En otras palabras, la financiación media de un hogar al pagar una hipoteca o renta son esenciales para el cambio de una casa de acuerdo a las preferencias del hogar. Ciertamente como señalan Abramsson et al.

En la cima de las preferencias individuales y recursos, los factores institucionales y estructurales tendrían que ser tomados en consideración. Elementos como la estructura del mercado de vivienda, la relación entre la oferta y la demanda, políticas de vivienda, reglas, estándares, instituciones actuantes, organizaciones y agentes son condicionantes de un mercado de la vivienda en donde los individuos pueden o no escoger sus viviendas.” (2004)

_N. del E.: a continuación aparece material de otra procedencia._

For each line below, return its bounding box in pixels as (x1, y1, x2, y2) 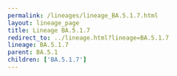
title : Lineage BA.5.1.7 (7, 26, 91, 34)
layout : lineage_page (7, 19, 80, 27)
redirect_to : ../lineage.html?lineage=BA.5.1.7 (7, 33, 170, 42)
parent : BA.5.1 (7, 48, 58, 56)
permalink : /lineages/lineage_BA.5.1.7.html (7, 11, 159, 20)
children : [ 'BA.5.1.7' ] (7, 56, 87, 64)

En este sentido Pareja-Eastaway (2007) señala que las hipotecas de largo término que han sido adquiridas por muchos hogares españoles, especialmente gente joven durante su primer acceso a la carrera residencial, determinan su futuro a lo largo de la misma. En muchos casos, ellos seguirán contenidos en una tipología de vivienda y/o localización no deseable. Además este planteamiento pone en evidencia una posible dinámica de autocontención en un vector horizontal de la carrera residencial de los individuos a lo largo de su ciclo de vida, algo que es de interés para esta tesis. Así pues, la necesidad de estudiar una al mercado residencial como una estructura segmentada por los sistemas de afinidad social incorporados a la carrera residencial y sus fenómenos parece tener lógica y es en este sentido que la presente tesis hace su aportación al estado del arte en la línea de investigación.